In JRuby we've made a best attempt to keep the core data structures like
Array, Hash, and String as thread-safe as possible without introducing
locks (which would slow down single-threaded cases). There are cases
where when using Array or Hash you may get ConcurrencyErrors raised.
This is the trade-off for having fast lock-free collections.

I would very much welcome a set of guaranteed-thread-safe wrapper
collections folks could use if they're concerned about concurrency,
since it would be unreasonable to penalize all code with locking. For
now, learn and love Mutex, or don't share collections across threads.

- Charlie

Robert Dober

12/26/2008 9:43:00 AM

I would very much welcome a set of guaranteed-thread-safe wrapper
> collections folks could use if they're concerned about concurrency, since=
it
> would be unreasonable to penalize all code with locking. For now, learn a=
nd
> love Mutex, or don't share collections across threads.

That sounds like a fun job. The issue goes well with a question which
burns on the top of my tongue:
How to test thread issues? I do not have any experience in this field
but consider it somehow critical before "promising" functional thread
safe wrappers.

Cheers
R.

--=20
Il computer non =E8 una macchina intelligente che aiuta le persone
stupide, anzi, =E8 una macchina stupida che funziona solo nelle mani
delle persone intelligenti.
Computers are not smart to help stupid people, rather they are stupid
and will work only if taken care of by smart people.

Umberto Eco

Robert Klemme

12/26/2008 10:23:00 AM

On 26.12.2008 10:43, Robert Dober wrote:
> I would very much welcome a set of guaranteed-thread-safe wrapper
>> collections folks could use if they're concerned about concurrency, since it
>> would be unreasonable to penalize all code with locking. For now, learn and
>> love Mutex, or don't share collections across threads.
>
> That sounds like a fun job. The issue goes well with a question which
> burns on the top of my tongue:
> How to test thread issues? I do not have any experience in this field
> but consider it somehow critical before "promising" functional thread
> safe wrappers.

This is tricky. There are few things I'd like to say to this: first,
there is an easy way to provide _basic_ thread safety by wrapping all
method calls in a synchronized block - for this even a
SynchronizedDelegator would be sufficient which could be used for _all_
classes - not just collections. In this case, because of the way the
wrapping is done there is no need to test thread safety because - as
long as the delegator ensures that all methods are wrapped in this way
there is no chance of corrupting internal state.

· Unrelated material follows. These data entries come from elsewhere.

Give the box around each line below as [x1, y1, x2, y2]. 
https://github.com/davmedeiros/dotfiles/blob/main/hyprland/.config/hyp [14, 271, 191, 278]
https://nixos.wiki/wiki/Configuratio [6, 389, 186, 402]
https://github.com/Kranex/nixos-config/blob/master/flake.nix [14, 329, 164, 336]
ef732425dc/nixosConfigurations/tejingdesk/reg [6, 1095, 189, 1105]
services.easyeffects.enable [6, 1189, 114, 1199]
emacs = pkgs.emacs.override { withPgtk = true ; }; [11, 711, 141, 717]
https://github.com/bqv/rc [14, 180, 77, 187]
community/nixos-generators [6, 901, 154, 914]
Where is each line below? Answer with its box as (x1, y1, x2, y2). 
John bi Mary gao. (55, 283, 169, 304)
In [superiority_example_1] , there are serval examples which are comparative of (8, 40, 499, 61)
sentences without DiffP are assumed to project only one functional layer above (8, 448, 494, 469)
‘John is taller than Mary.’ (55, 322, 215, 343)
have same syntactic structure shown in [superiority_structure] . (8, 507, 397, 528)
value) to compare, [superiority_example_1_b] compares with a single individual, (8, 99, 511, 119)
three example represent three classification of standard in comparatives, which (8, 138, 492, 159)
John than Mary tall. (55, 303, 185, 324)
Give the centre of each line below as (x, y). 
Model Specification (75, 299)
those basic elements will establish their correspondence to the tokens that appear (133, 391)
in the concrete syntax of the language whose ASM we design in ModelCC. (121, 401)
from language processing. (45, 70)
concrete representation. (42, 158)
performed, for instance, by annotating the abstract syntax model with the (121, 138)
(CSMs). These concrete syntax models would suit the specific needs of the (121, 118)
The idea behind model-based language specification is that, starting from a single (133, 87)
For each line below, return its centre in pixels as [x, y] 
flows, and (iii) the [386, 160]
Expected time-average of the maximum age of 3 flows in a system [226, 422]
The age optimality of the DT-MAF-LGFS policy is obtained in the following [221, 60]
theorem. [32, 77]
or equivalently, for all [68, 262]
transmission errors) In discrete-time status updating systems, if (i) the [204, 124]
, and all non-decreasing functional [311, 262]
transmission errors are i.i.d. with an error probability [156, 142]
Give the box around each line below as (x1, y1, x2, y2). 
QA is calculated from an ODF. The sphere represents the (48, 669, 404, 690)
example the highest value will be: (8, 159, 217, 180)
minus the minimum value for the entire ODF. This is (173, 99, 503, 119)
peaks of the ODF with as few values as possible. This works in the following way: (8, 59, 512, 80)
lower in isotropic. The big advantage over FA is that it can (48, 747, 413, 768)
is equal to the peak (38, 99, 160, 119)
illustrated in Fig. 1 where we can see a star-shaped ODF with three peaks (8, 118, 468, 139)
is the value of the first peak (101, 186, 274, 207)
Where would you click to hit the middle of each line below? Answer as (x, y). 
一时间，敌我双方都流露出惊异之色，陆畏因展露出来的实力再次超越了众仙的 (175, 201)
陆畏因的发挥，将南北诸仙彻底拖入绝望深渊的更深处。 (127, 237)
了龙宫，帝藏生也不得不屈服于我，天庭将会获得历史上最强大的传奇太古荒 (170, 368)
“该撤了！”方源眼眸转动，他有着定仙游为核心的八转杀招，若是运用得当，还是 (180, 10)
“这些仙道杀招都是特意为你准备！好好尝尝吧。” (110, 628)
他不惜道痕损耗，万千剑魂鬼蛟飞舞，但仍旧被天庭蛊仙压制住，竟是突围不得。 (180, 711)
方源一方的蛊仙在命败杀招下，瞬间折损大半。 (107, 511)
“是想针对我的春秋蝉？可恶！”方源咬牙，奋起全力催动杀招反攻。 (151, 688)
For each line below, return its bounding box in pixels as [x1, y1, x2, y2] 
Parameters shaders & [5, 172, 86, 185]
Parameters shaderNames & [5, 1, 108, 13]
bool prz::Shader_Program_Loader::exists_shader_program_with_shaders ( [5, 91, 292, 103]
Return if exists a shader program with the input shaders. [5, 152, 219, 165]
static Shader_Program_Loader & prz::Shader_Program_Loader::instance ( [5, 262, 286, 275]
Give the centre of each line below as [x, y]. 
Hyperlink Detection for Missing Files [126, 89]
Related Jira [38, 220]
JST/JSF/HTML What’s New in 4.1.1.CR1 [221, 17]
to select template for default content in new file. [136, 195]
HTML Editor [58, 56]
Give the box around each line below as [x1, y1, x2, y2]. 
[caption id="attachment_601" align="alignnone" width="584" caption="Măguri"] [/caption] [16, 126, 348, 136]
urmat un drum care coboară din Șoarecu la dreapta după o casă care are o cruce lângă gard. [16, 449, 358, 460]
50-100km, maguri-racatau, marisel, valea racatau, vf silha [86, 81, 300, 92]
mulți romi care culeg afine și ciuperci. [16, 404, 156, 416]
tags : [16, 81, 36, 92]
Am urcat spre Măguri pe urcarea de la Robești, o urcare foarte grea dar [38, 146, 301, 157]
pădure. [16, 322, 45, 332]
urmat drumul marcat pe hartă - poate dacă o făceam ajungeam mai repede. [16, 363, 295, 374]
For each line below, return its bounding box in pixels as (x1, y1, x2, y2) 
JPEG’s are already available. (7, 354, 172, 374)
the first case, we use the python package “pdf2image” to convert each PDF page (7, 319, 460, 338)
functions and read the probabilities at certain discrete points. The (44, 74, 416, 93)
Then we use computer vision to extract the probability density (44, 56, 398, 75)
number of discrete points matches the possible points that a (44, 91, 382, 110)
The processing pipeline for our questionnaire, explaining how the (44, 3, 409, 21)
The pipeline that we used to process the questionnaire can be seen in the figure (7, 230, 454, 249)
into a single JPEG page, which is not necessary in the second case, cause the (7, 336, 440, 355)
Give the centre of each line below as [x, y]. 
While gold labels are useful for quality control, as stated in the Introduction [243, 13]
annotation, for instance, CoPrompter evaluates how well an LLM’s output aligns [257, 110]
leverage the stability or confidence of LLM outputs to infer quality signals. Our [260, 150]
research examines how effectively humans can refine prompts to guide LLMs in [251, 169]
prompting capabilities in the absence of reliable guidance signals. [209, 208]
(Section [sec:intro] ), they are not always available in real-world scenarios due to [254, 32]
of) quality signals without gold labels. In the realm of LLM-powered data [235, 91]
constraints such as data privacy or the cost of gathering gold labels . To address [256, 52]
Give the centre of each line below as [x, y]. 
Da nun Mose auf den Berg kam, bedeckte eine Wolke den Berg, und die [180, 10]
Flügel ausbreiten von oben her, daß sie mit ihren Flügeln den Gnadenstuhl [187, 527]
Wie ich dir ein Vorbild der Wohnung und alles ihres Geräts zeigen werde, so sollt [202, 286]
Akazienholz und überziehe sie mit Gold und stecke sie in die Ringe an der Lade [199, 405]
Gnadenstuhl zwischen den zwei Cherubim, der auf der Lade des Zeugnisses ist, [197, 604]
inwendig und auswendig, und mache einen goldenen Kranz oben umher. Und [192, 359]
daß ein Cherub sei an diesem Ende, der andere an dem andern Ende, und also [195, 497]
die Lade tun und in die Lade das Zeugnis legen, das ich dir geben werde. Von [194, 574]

But, in the general case thread safety cannot be achieved on the class
level. My typical example is this

if hash.contains_key? k
dat = hash[k]
else
dat = create_dat(k)
hash[k] = dat
end

The basic property of this bit of code which makes it impossible to
ensure thread safety on level of class Hash is that there are two
methods invoked on the same instance and there must not be any state
change between them because then you either end up with garbage (nil) in
"dat" or you invoke create_dat(k) more than once per key value and this
leads to different threads having a different idea of what hash[k] is.

So in this case you need a lock around the _complete_ block of code.
(Note, the method level lock would work if using a Hash with a default
block, but this solves only a small portion of the cases.) This is also
the reason why a general per method locking is only of limited use. It
only ensures consistency of the internal state of an object but can
never ensure overall concurrency correctness of an application.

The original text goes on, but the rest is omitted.